Mariko Silver Speaks about U.S.-India Relations
Bennington College President Mariko Silver recently spoke at a meeting of the Council on Foreign Relations’ Higher Education Working Group on Global Issues at the CFR headquarters in New York. The working group is exploring the role of colleges and universities in a changing world and how institutions can better meet the challenges of globalization.
Silver spoke about U.S.-India relations and the findings of the recent CFR-sponsored independent task force, of which she was a member. She joined Alyssa Ayres, a senior fellow for India, Pakistan, and South Asia at CFR, and Marshall M. Bouton, a senior fellow for Asia Society Policy Institute and the president emeritus of the Chicago Council on Global Affairs. The conversation was moderated by Michelle Caruso-Cabrera, chief international correspondent at CNBC.

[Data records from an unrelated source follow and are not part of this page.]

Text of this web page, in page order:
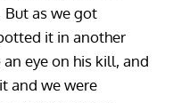
as we got
it in another
eye on his kill, and
and we were
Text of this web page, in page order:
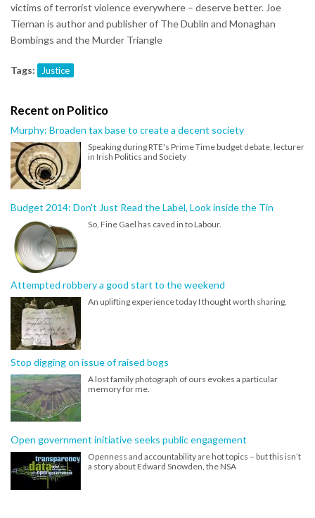
victims of terrorist violence everywhere – deserve better. Joe
Tiernan is author and publisher of The Dublin and Monaghan
Bombings and the Murder Triangle
Tags: Justice
Recent on Politico
Murphy: Broaden tax base to create a decent society
Speaking during RTE's Prime Time budget debate, lecturer
in Irish Politics and Society
Budget 2014: Don't Just Read the Label, Look inside the Tin
So, Fine Gael has caved in to Labour.
Attempted robbery a good start to the weekend
An uplifting experience today I thought worth sharing.
Stop digging on issue of raised bogs
A lost family photograph of ours evokes a particular
memory for me.
Open government initiative seeks public engagement
Openness and accountability are hot topics – but this isn’t
a story about Edward Snowden, the NSA
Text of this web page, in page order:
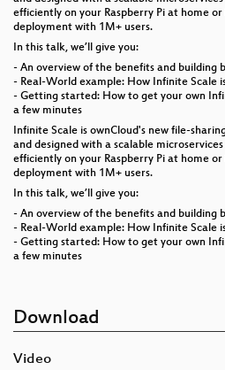
efficiently on your Raspberry Pi at home
deployment with 1M+ users.
In this talk, we’ll give you:
- An overview of the benefits and building
- Real-World example: How Infinite Scale
- Getting started: How to get your own
a few minutes
Infinite Scale is ownCloud's new file-
and designed with a scalable
efficiently on your Raspberry Pi at home
deployment with 1M+ users.
In this talk, we’ll give you:
- An overview of the benefits and building
- Real-World example: How Infinite Scale
- Getting started: How to get your own
a few minutes
Download
Video
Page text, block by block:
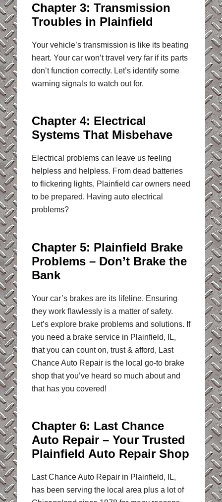
Chapter 3: Transmission
Troubles in Plainfield
Your vehicle’s transmission is like its beating
heart. Your car won’t travel very far if its parts
don’t function correctly. Let’s identify some
warning signals to watch out for.
Chapter 4: Electrical
Systems That Misbehave
Electrical problems can leave us feeling
helpless and helpless. From dead batteries
to flickering lights, Plainfield car owners need
to be prepared. Having auto electrical
problems?
Chapter 5: Plainfield Brake
Problems – Don’t Brake the
Bank
Your car’s brakes are its lifeline. Ensuring
they work flawlessly is a matter of safety.
Let’s explore brake problems and solutions. If
you need a brake service in Plainfield, IL,
that you can count on, trust & afford, Last
Chance Auto Repair is the local go-to brake
shop that you’ve heard so much about and
that has you covered!
Chapter 6: Last Chance
Auto Repair – Your Trusted
Plainfield Auto Repair Shop
Last Chance Auto Repair in Plainfield, IL,
has been serving the local area plus a lot of
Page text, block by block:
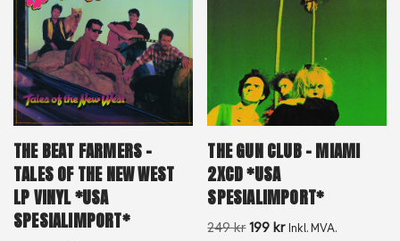
THE BEAT FARMERS –
TALES OF THE NEW WEST
LP VINYL *USA
SPESIALIMPORT*
THE GUN CLUB – MIAMI
2XCD *USA
SPESIALIMPORT*
249kr 199kr Inkl. MVA.
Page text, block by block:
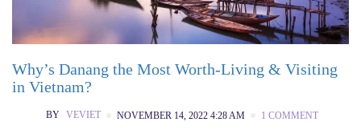
Why’s Danang the Most Worth-Living & Visiting
in Vietnam?
BY VEVIET NOVEMBER 14, 2022 4:28 AM 1 COMMENT
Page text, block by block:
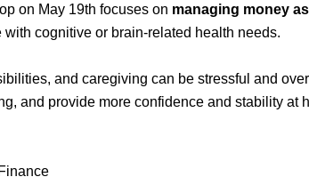
on May 19th focuses on managing money
cognitive or brain‑related health needs.
and caregiving can be stressful and
and provide more confidence and stability at
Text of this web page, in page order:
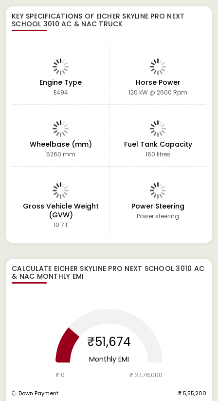
KEY SPECIFICATIONS OF EICHER SKYLINE PRO NEXT
SCHOOL 3010 AC & NAC TRUCK
Engine Type
E494
Horse Power
120 kW @ 2600 Rpm
Wheelbase (mm)
5260 mm
Fuel Tank Capacity
160 litres
Gross Vehicle Weight
(GVW)
10.7 t
Power Steering
Power steering
CALCULATE EICHER SKYLINE PRO NEXT SCHOOL 3010 AC
& NAC MONTHLY EMI
₹51,674
Monthly EMI
₹ 0 ₹ 27,76,000
Down Payment ₹ 5,55,200
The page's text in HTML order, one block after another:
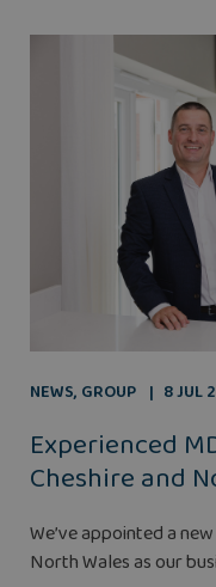
NEWS, GROUP 8 JUL
Experienced
Cheshire and
We’ve appointed a
North Wales as our
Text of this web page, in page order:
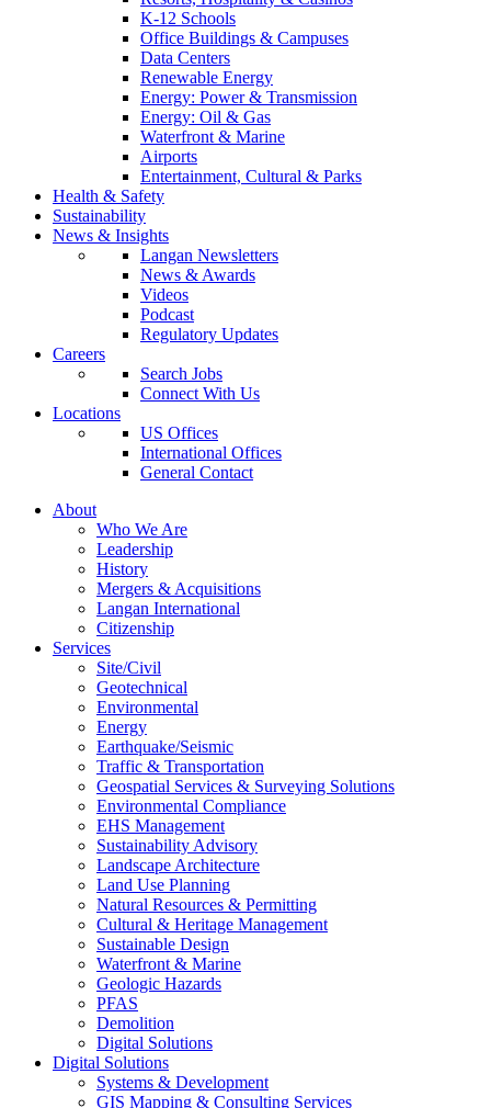
K-12 Schools
Office Buildings & Campuses
Data Centers
Renewable Energy
Energy: Power & Transmission
Energy: Oil & Gas
Waterfront & Marine
Airports
Entertainment, Cultural & Parks
Health & Safety
Sustainability
News & Insights
Langan Newsletters
News & Awards
Videos
Podcast
Regulatory Updates
Careers
Search Jobs
Connect With Us
Locations
US Offices
International Offices
General Contact
About
Who We Are
Leadership
History
Mergers & Acquisitions
Langan International
Citizenship
Services
Site/Civil
Geotechnical
Environmental
Energy
Earthquake/Seismic
Traffic & Transportation
Geospatial Services & Surveying Solutions
Environmental Compliance
EHS Management
Sustainability Advisory
Landscape Architecture
Land Use Planning
Natural Resources & Permitting
Cultural & Heritage Management
Sustainable Design
Waterfront & Marine
Geologic Hazards
PFAS
Demolition
Digital Solutions
Digital Solutions
Systems & Development
GIS Mapping & Consulting Services
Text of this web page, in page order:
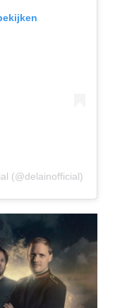
(@delainofficial)
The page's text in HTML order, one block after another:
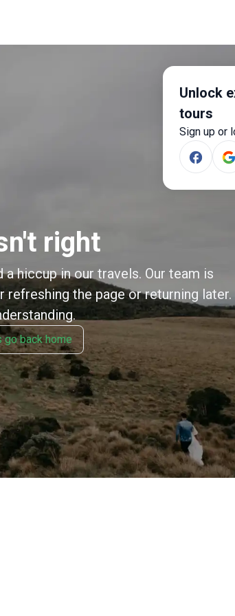
Unlock
tours
Sign up or
right
hiccup in our travels. Our team is
refreshing the page or returning later.
go back home
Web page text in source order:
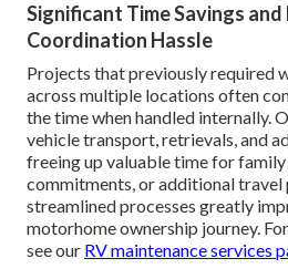
Significant Time Savings and
Coordination Hassle
Projects that previously required
across multiple locations often
the time when handled internally.
vehicle transport, retrievals, and
freeing up valuable time for
commitments, or additional travel
streamlined processes greatly
motorhome ownership journey.
see our RV maintenance services
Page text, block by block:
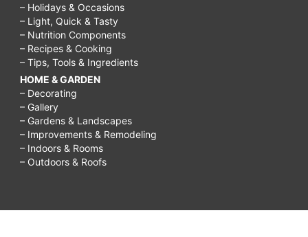
– Holidays & Occasions
– Light, Quick & Tasty
– Nutrition Components
– Recipes & Cooking
– Tips, Tools & Ingredients
HOME & GARDEN
– Decorating
– Gallery
– Gardens & Landscapes
– Improvements & Remodeling
– Indoors & Rooms
– Outdoors & Roofs
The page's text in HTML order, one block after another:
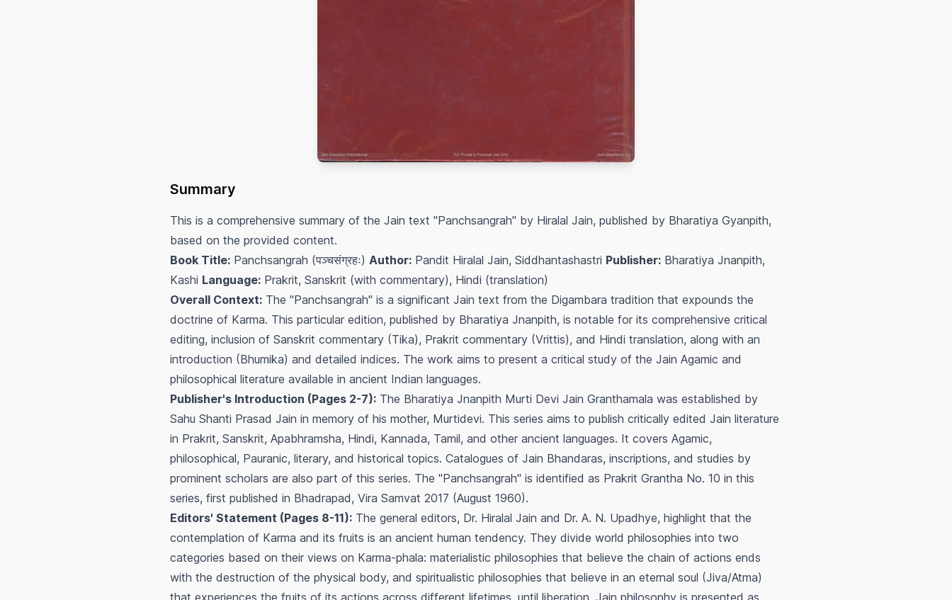
Summary
This is a comprehensive summary of the Jain text "Panchsangrah" by Hiralal Jain, published by Bharatiya Gyanpith,
based on the provided content.
Book Title: Panchsangrah (पञ्चसंग्रहः) Author: Pandit Hiralal Jain, Siddhantashastri Publisher: Bharatiya Jnanpith,
Kashi Language: Prakrit, Sanskrit (with commentary), Hindi (translation)
Overall Context: The "Panchsangrah" is a significant Jain text from the Digambara tradition that expounds the
doctrine of Karma. This particular edition, published by Bharatiya Jnanpith, is notable for its comprehensive critical
editing, inclusion of Sanskrit commentary (Tika), Prakrit commentary (Vrittis), and Hindi translation, along with an
introduction (Bhumika) and detailed indices. The work aims to present a critical study of the Jain Agamic and
philosophical literature available in ancient Indian languages.
Publisher's Introduction (Pages 2-7): The Bharatiya Jnanpith Murti Devi Jain Granthamala was established by
Sahu Shanti Prasad Jain in memory of his mother, Murtidevi. This series aims to publish critically edited Jain literature
in Prakrit, Sanskrit, Apabhramsha, Hindi, Kannada, Tamil, and other ancient languages. It covers Agamic,
philosophical, Pauranic, literary, and historical topics. Catalogues of Jain Bhandaras, inscriptions, and studies by
prominent scholars are also part of this series. The "Panchsangrah" is identified as Prakrit Grantha No. 10 in this
series, first published in Bhadrapad, Vira Samvat 2017 (August 1960).
Editors' Statement (Pages 8-11): The general editors, Dr. Hiralal Jain and Dr. A. N. Upadhye, highlight that the
contemplation of Karma and its fruits is an ancient human tendency. They divide world philosophies into two
categories based on their views on Karma-phala: materialistic philosophies that believe the chain of actions ends
with the destruction of the physical body, and spiritualistic philosophies that believe in an eternal soul (Jiva/Atma)
that experiences the fruits of its actions across different lifetimes, until liberation. Jain philosophy is presented as
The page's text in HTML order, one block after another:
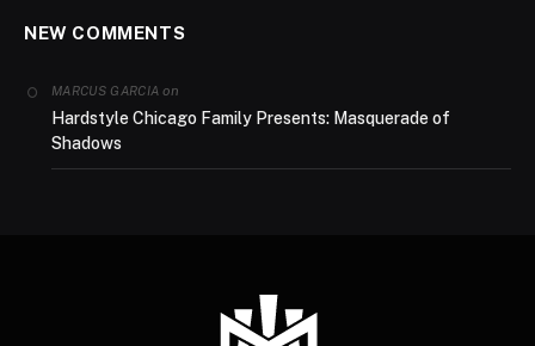
NEW COMMENTS
MARCUS GARCIA on
Hardstyle Chicago Family Presents: Masquerade of
Shadows
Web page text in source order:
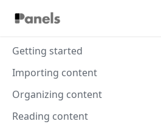
Getting started
Importing content
Organizing content
Reading content
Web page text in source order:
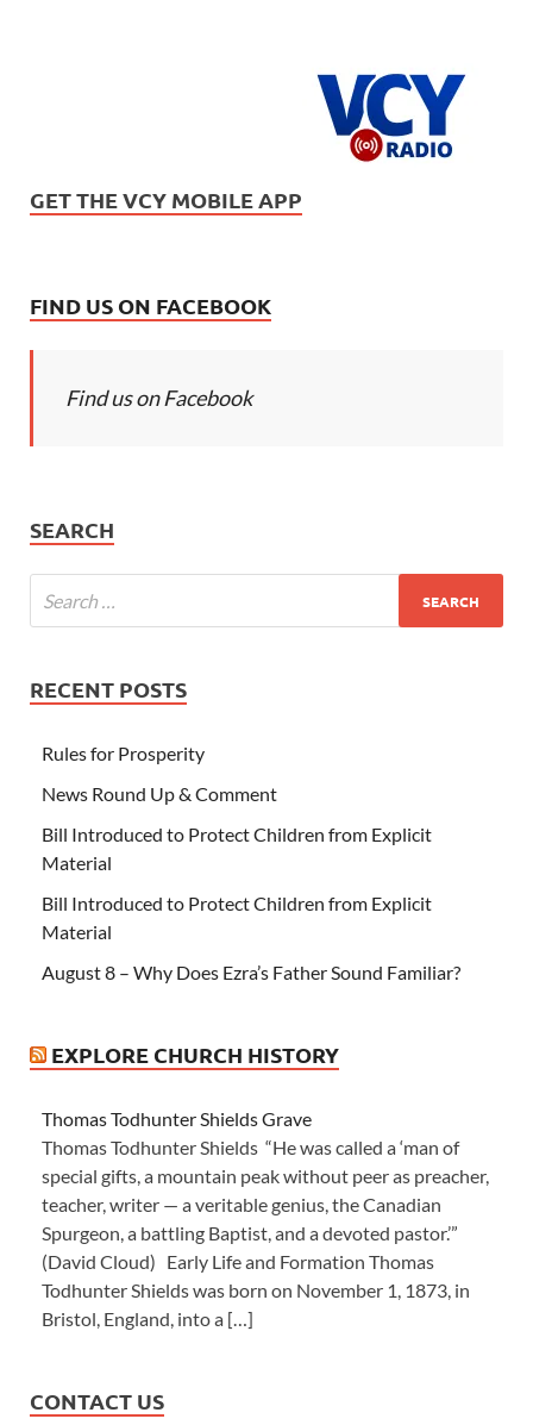
GET THE VCY MOBILE APP
FIND US ON FACEBOOK
Find us on Facebook
SEARCH
RECENT POSTS
Rules for Prosperity
News Round Up & Comment
Bill Introduced to Protect Children from Explicit
Material
Bill Introduced to Protect Children from Explicit
Material
August 8 – Why Does Ezra’s Father Sound Familiar?
EXPLORE CHURCH HISTORY
Thomas Todhunter Shields Grave
Thomas Todhunter Shields “He was called a ‘man of
special gifts, a mountain peak without peer as preacher,
teacher, writer — a veritable genius, the Canadian
Spurgeon, a battling Baptist, and a devoted pastor.’”
(David Cloud) Early Life and Formation Thomas
Todhunter Shields was born on November 1, 1873, in
Bristol, England, into a […]
CONTACT US
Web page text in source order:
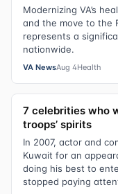
Modernizing VA’s
and the move to the
represents a
nationwide.
VA NewsAug 4Health
7 celebrities who
troops’ spirits
In 2007, actor and
Kuwait for an
doing his best to
stopped paying
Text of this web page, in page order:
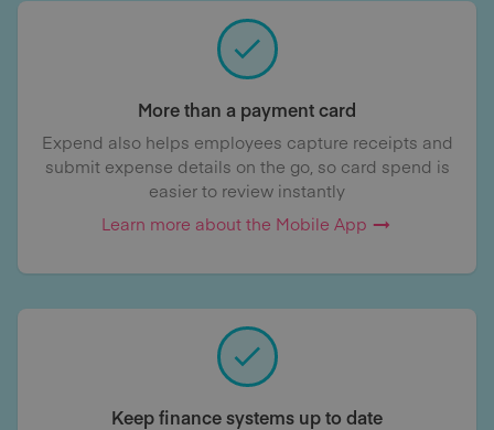
More than a payment card
Expend also helps employees capture receipts and
submit expense details on the go, so card spend is
easier to review instantly
Learn more about the Mobile App
Keep finance systems up to date

The task force’s report, Working With a Rising India: A Joint Venture for the New Century, was released in November. It asserted that: "A rising India offers one of the most substantial opportunities to advance American national interests over the next two decades.”
The report recommended that "U.S. policymakers [should] explicitly emphasize a 'joint-venture' model for U.S.-India relations, focused on a slate of shared pursuits on which interests converge—and with clear mechanisms for coordinating and managing the known and expected disagreements."
The task force was chaired by Charles R. Kaye, co-chief executive officer of the private equity firm Warburg Pincus and former chairman of the U.S.-India Business Council, and Joseph S. Nye Jr., distinguished service professor and former dean of the Harvard Kennedy School.